Sorry, but I think that is a naive expectation. We are talking about a distributed
environment in which we want to be scalable. That to me means expect and plan for failure
not *if* but *when*, so please tell me how we handle load/backpressure when do everything,
including inter-component communication, via REST. I suspect we will end up implementing
functionality already provided by messaging systems.
2) Use JMS as the communication channel and then publish the REST API over JMS. And by
"publishing the REST API over JMS", I mean making every single public end-point
available over the JMS channel so there is no need in future phase to tinker with this. If
we put in place a generic solution, we will never have to touch this again and we will
have the side-effect of never having to think what is available between the two services;
we will just focus on building features.
a) No changes to the way metric insertion events are published, they will keep going over
JMS. Future event types will go over JMS too.
b) Metrics and Alerts components talk over JMS exclusively; the request-reply
communication will most likely happen over temporary queue.
c) The bus will facilitate some (or all) of the load distribution between components.
c) The challenge with this approach is how to publish the public API over JMS. It's
actually easy and I have a prototype, so it's just a matter of exploring more and
finding a reasonable solution.
We could also do a hybrid: collocated services, keep JMS for metric insertion events,
everything else over local REST calls.
After this long introduction, there are three main reasons the current solution needs
improvements:
1) Addressability -> the current solution does not work in the distributed environment
because there is no clear way how to access the public API of the services deployed.
Let's say the installation spread across 5 containers. How can I make a public API
call from a Metrics instance to an Alerts instance. There is no directory to know where
the Alerts or Metrics instances are deployed.
Addressability is provided by the messaging system. There is no need for a directory. You
just to need to communicate with the messaging server/broker. Beyond that there are a lot
of features around addressability and routing such as message selectors, message grouping,
hierarchical topics, and more.
2) Load distribution -> there is no clear way on how the load
distribution works or who is responsible for it.
Again, this is largely handled by the messaging system.
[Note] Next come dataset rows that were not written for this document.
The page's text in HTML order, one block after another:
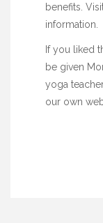
benefits.
information.
If you liked
be given
yoga
our own
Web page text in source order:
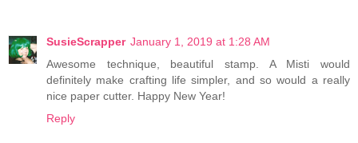
SusieScrapper January 1, 2019 at 1:28 AM
Awesome technique, beautiful stamp. A Misti would
definitely make crafting life simpler, and so would a really
nice paper cutter. Happy New Year!
Reply
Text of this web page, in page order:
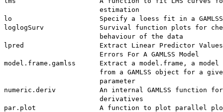
                        estimation
lo                      Specify a loess fit in a GAMLSS
loglogSurv              Survival function plots for
                        behaviour of the data
lpred                   Extract Linear Predictor Values
                        Errors For A GAMLSS Model
model.frame.gamlss      Extract a model.frame, a
from a GAMLSS object for a
                        parameter
numeric.deriv           An internal GAMLSS function for
                        derivatives
par.plot                A function to plot parallel plot
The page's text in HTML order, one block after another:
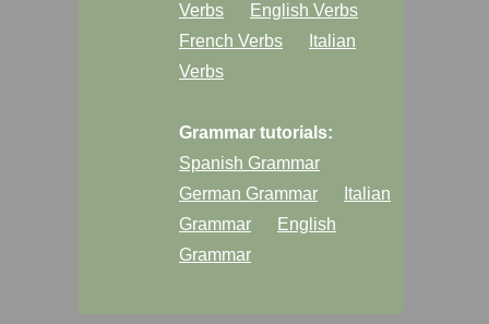
Verbs
English Verbs
French Verbs
Italian
Verbs
Grammar tutorials:
Spanish Grammar
German Grammar
Italian
Grammar
English
Grammar
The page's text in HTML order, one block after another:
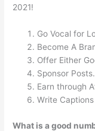
2021!
Go Vocal for
Become A
Offer Either
Sponsor Posts.
Earn through
Write
What is a good
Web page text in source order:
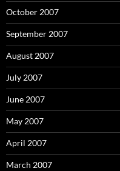
October 2007
September 2007
August 2007
July 2007
June 2007
May 2007
April 2007
March 2007
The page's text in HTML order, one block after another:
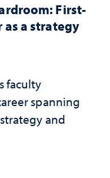
First-
as a strategy
faculty
spanning
and
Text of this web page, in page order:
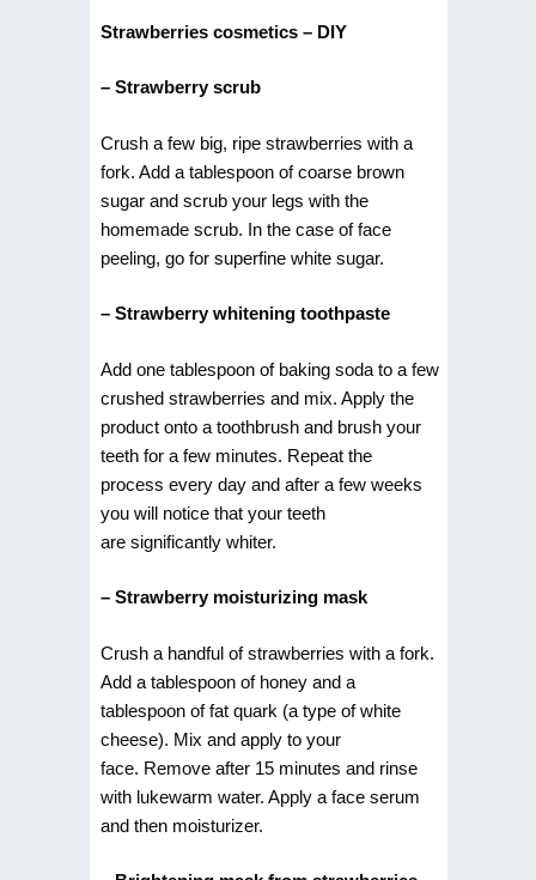
Strawberries cosmetics – DIY
– Strawberry scrub
Crush a few big, ripe strawberries with a
fork. Add a tablespoon of coarse brown
sugar and scrub your legs with the
homemade scrub. In the case of face
peeling, go for superfine white sugar.
– Strawberry whitening toothpaste
Add one tablespoon of baking soda to a few
crushed strawberries and mix. Apply the
product onto a toothbrush and brush your
teeth for a few minutes. Repeat the
process every day and after a few weeks
you will notice that your teeth
are significantly whiter.
– Strawberry moisturizing mask
Crush a handful of strawberries with a fork.
Add a tablespoon of honey and a
tablespoon of fat quark (a type of white
cheese). Mix and apply to your
face. Remove after 15 minutes and rinse
with lukewarm water. Apply a face serum
and then moisturizer.
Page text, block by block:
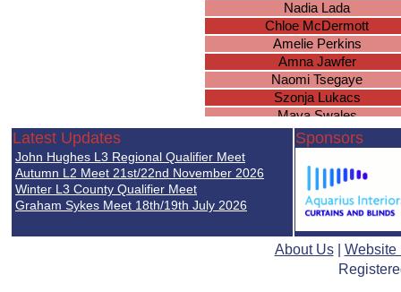
Nadia Lada
Chloe McDermott
Amelie Perkins
Amna Jawfer
Naomi Tsegaye
Szonja Lukacs
Maya Swales
Keira McDermott
Laila Johngir
Isabelle Eaves
Louisa Hall
Grace Wilding
Olivia-Mae Nortey
Charlie Smith
Millie Guise
Latest Updates
John Hughes L3 Regional Qualifier Meet
Autumn L2 Meet 21st/22nd November 2026
Winter L3 County Qualifier Meet
Graham Sykes Meet 18th/19th July 2026
Sponsors
About Us| Website
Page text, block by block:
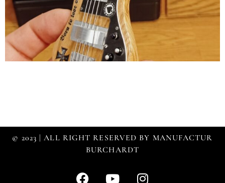
© 2023 | ALL RIGHT RESERVED BY MANUFACTUR
BURCHARDT
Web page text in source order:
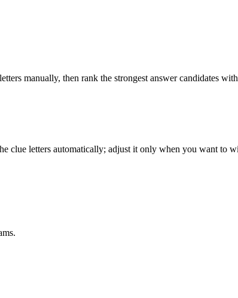
manually, then rank the strongest answer candidates
clue letters automatically; adjust it only when you want to
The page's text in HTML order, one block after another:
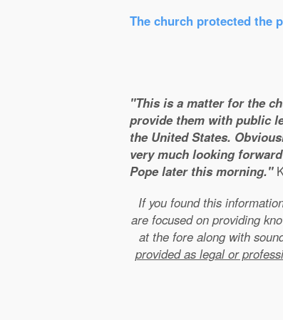
The church protected the
"This is a matter for the
provide them with public
the United States.
very much looking
Pope later this morning."
If you found this
are focused on providing
at the fore along with
provided as legal or
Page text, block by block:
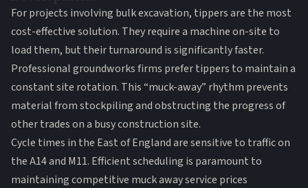
For projects involving bulk excavation, tippers are the most
cost-effective solution. They require a machine on-site to
load them, but their turnaround is significantly faster.
Professionalgroundworksfirms prefer tippers to maintain a
constant site rotation. This “muck-away” rhythm prevents
material from stockpiling and obstructing the progress of
other trades on a busy construction site.
Cycle times in the East of England are sensitive to traffic on
the A14 and M11. Efficient scheduling is paramount to
maintaining competitive muck away service prices
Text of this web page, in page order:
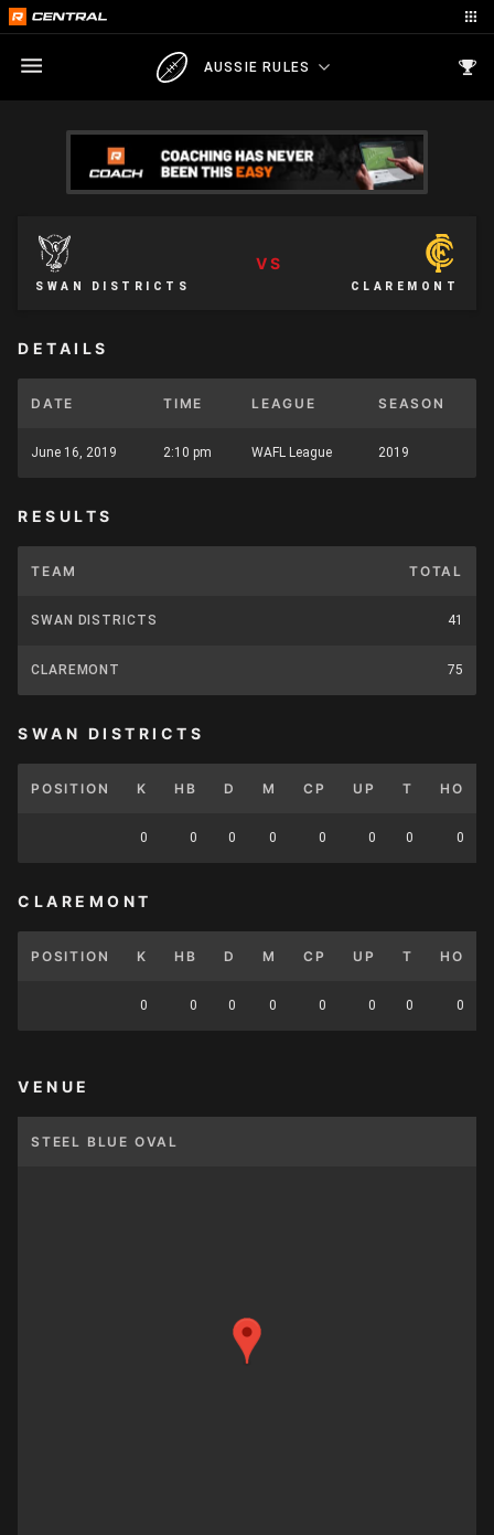
AUSSIE RULES
SWAN DISTRICTS
VS
CLAREMONT
DETAILS
DATE TIME LEAGUE SEASON
June 16, 2019 2:10 pm WAFL League 2019
RESULTS
TEAM TOTAL
SWAN DISTRICTS 41
CLAREMONT 75
SWAN DISTRICTS
POSITION K HB D M CP UP T HO
0 0 0 0 0 0 0 0
CLAREMONT
POSITION K HB D M CP UP T HO
0 0 0 0 0 0 0 0
VENUE
STEEL BLUE OVAL
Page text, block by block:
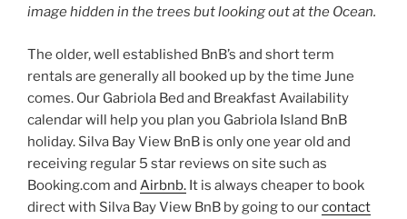
image hidden in the trees but looking out at the Ocean.
The older, well established BnB’s and short term
rentals are generally all booked up by the time June
comes. Our Gabriola Bed and Breakfast Availability
calendar will help you plan you Gabriola Island BnB
holiday. Silva Bay View BnB is only one year old and
receiving regular 5 star reviews on site such as
Booking.com and Airbnb. It is always cheaper to book
direct with Silva Bay View BnB by going to ourcontact
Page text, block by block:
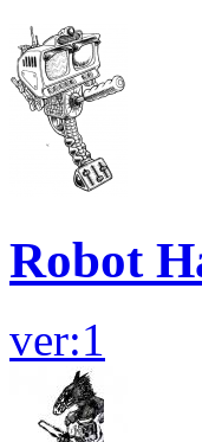
Robot
ver:1
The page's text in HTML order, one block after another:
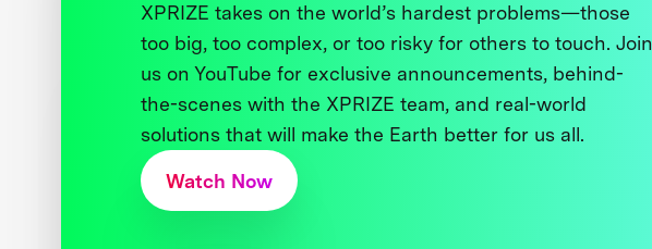
XPRIZE takes on the world’s hardest problems—those
too big, too complex, or too risky for others to touch. Join
us on YouTube for exclusive announcements, behind-
the-scenes with the XPRIZE team, and real-world
solutions that will make the Earth better for us all.
Watch Now
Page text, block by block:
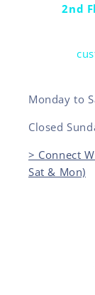
2nd
Monday to
Closed
> Connect
Sat & Mon)
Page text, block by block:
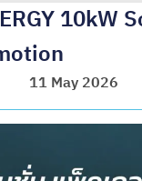
10kW
11 May 2026
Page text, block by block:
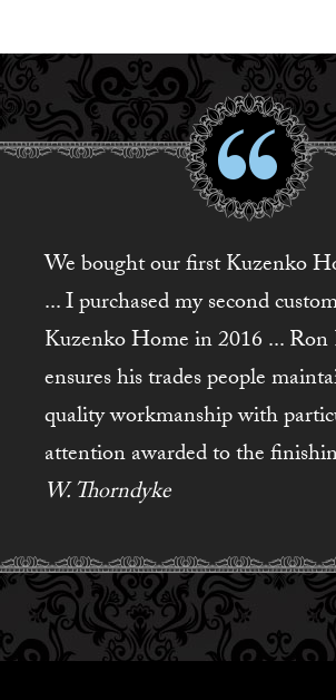
We bought our first Kuzenko
... I purchased my second
Kuzenko Home in 2016 ...
ensures his trades people
quality workmanship with
attention awarded to the
W. Thorndyke
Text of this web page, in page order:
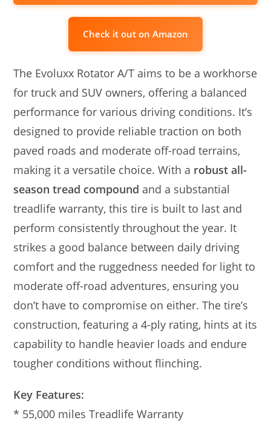
Check it out on Amazon
The Evoluxx Rotator A/T aims to be a workhorse
for truck and SUV owners, offering a balanced
performance for various driving conditions. It’s
designed to provide reliable traction on both
paved roads and moderate off-road terrains,
making it a versatile choice. With a robust all-
season tread compound and a substantial
treadlife warranty, this tire is built to last and
perform consistently throughout the year. It
strikes a good balance between daily driving
comfort and the ruggedness needed for light to
moderate off-road adventures, ensuring you
don’t have to compromise on either. The tire’s
construction, featuring a 4-ply rating, hints at its
capability to handle heavier loads and endure
tougher conditions without flinching.
Key Features:
* 55,000 miles Treadlife Warranty
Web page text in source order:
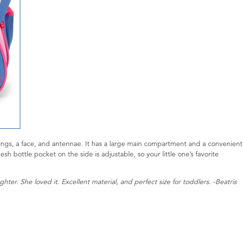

Multiple consumers take messages
from a queue where each message corresponds to work to be done.
3) Availability of the existing public API -> There is no reason
to implement a new API just for the purposes of communicating between the components.
Given that we strive for this micro-service architecture, the one and single public API
should be the main method for communicating between components for request-reply.
I do not think it is a given that we strive for a micro-service architecture. It might
make more sense in an OpenShift environment, but I don’t think it necessarily does in
general.
We might need to extend what we have but the public API should be
front and centre. So if we use JMS or HTTP (or both, or UDP, or any other method), the
public API interface should be available over all the channels. Sure there might be
difference on how to make a request in JMS vs HTTP (one with temporary queues, and the
other with direct http connections) but the functionality should be identical.
I don’t know that I agree with this. Suppose we decide to offer an API for inserting
metric data over UDP to support really high throughput situations. Are you suggesting for
example that the operations we provide via REST for reading metric data should also be
available via the UDP API? And since the motivation for a UDP API is
performance/throughput, we might event want to a more compact request format than JSON.
Lastly and most importantly, if you want push for an alternative communication mechanism
between components in H-Metrics and H-Alerts, then you push for the same across all of
Hawkular because it does not make to have to support two different mechanisms.